WORK ORDER ▸ Reproduce the lines below exactly, from the one containing "Give the box" through the one containing "date and time", both included. Leave out any pictures.

──────── EXERCISE MATERIAL ────────

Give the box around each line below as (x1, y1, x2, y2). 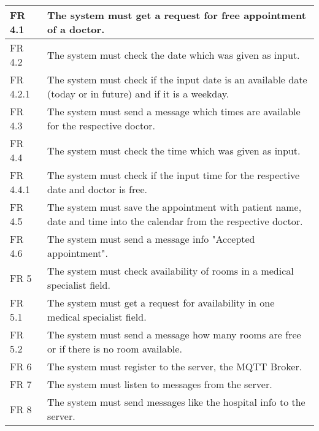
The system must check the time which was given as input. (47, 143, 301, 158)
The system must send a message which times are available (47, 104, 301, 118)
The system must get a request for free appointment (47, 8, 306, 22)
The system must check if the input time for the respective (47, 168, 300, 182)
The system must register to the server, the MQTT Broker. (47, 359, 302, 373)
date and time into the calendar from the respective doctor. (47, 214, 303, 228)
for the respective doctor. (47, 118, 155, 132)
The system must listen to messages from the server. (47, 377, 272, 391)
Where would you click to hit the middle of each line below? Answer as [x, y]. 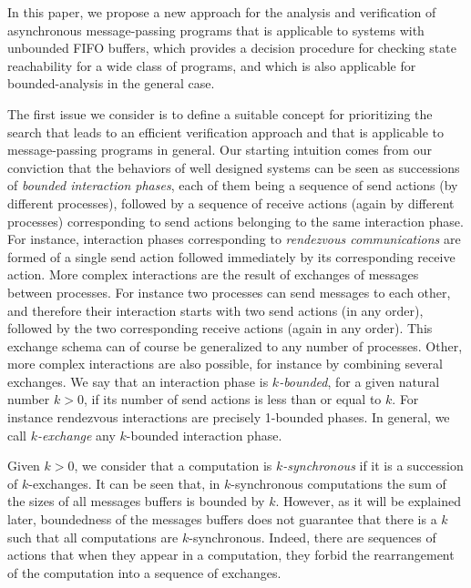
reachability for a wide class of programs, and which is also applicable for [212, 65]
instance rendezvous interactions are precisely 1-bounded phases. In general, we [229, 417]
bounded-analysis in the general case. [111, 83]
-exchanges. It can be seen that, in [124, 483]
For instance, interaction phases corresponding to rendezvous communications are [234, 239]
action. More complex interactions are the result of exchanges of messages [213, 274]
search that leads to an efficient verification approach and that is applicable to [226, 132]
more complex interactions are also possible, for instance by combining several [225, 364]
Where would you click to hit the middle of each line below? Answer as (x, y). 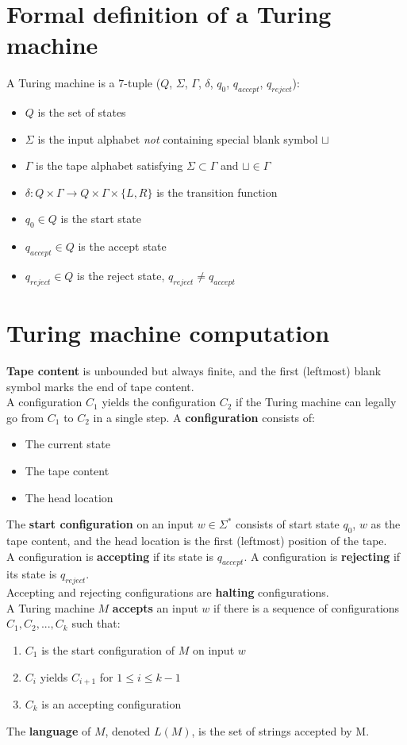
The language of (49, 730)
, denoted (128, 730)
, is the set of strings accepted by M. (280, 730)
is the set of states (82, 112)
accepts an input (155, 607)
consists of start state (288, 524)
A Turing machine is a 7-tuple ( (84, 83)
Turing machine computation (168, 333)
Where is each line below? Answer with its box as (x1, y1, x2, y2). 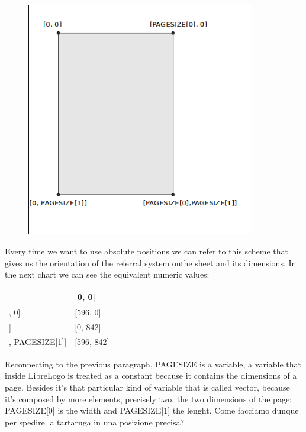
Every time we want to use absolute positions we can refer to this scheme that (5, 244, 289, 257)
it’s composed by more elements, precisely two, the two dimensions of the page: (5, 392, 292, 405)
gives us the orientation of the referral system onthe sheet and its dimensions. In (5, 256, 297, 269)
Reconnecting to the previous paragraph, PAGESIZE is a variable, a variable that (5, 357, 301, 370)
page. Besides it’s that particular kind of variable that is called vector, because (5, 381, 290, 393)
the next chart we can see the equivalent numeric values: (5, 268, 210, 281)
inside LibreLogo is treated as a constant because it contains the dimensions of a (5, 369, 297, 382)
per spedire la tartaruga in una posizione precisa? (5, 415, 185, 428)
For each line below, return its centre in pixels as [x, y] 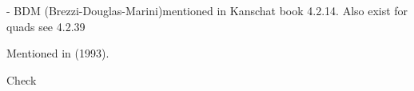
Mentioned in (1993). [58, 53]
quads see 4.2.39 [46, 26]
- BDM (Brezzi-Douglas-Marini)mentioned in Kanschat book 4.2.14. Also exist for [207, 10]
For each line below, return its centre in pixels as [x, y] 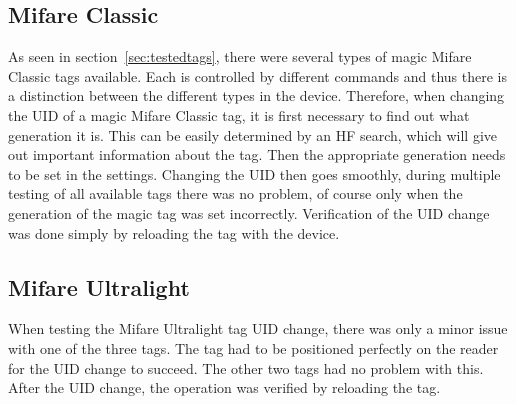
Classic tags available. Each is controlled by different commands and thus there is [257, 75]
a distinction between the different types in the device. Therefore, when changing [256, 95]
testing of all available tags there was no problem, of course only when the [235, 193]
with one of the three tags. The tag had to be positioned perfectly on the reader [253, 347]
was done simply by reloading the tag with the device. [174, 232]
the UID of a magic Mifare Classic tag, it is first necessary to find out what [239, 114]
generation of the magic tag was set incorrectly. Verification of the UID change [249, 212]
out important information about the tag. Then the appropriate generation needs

────────
──────── EXERCISE MATERIAL ────────

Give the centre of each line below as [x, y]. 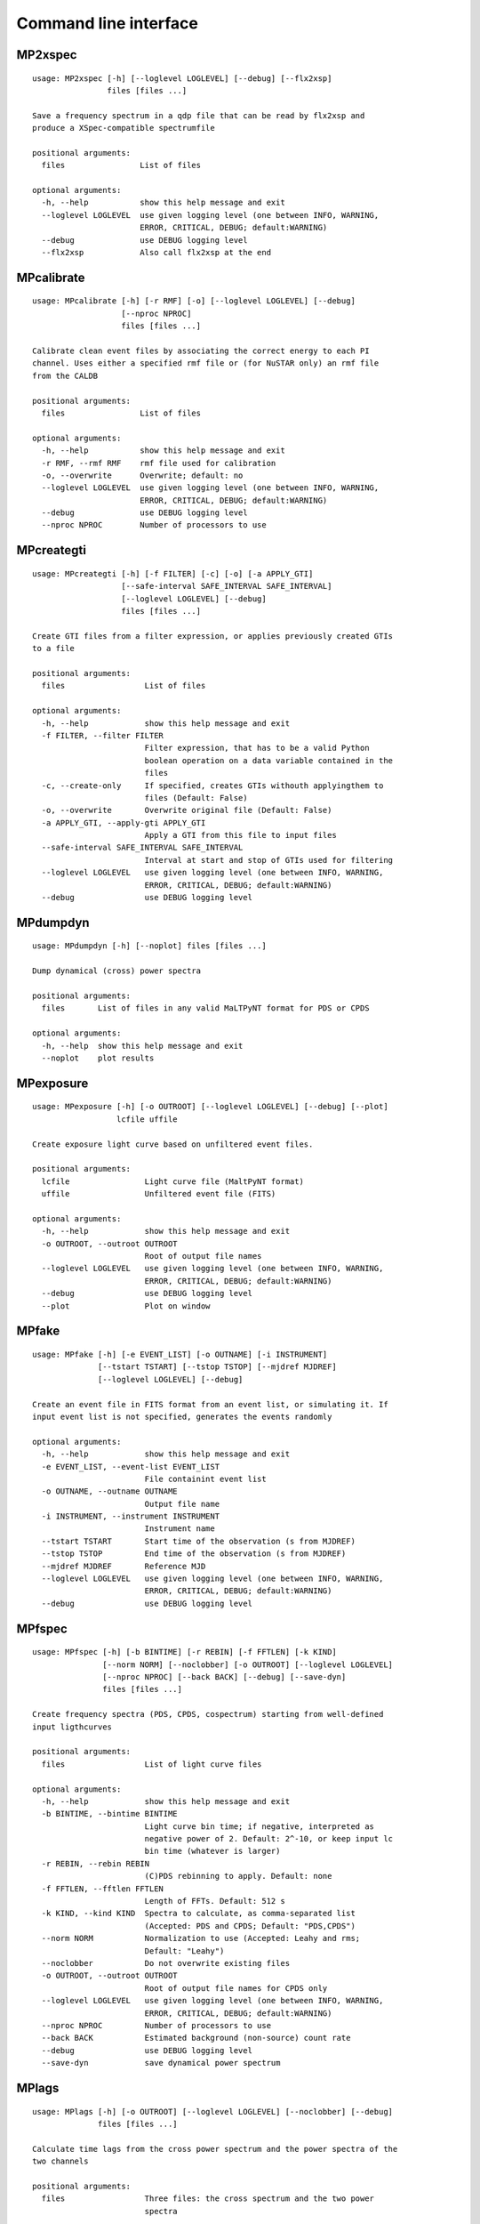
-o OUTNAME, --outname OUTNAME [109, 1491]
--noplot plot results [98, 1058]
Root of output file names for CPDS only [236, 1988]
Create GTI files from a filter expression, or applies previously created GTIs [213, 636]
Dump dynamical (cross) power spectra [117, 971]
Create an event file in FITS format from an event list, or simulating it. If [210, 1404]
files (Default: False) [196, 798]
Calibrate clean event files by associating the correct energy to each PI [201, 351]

────────

OUTPUT FOR THIS EXERCISE ▸
Give the box around each line below as (x1, y1, x2, y2). 
The system must check the time which was given as input. (47, 143, 301, 158)
The system must send a message which times are available (47, 104, 301, 118)
The system must get a request for free appointment (47, 8, 306, 22)
The system must check if the input time for the respective (47, 168, 300, 182)
The system must register to the server, the MQTT Broker. (47, 359, 302, 373)
date and time into the calendar from the respective doctor. (47, 214, 303, 228)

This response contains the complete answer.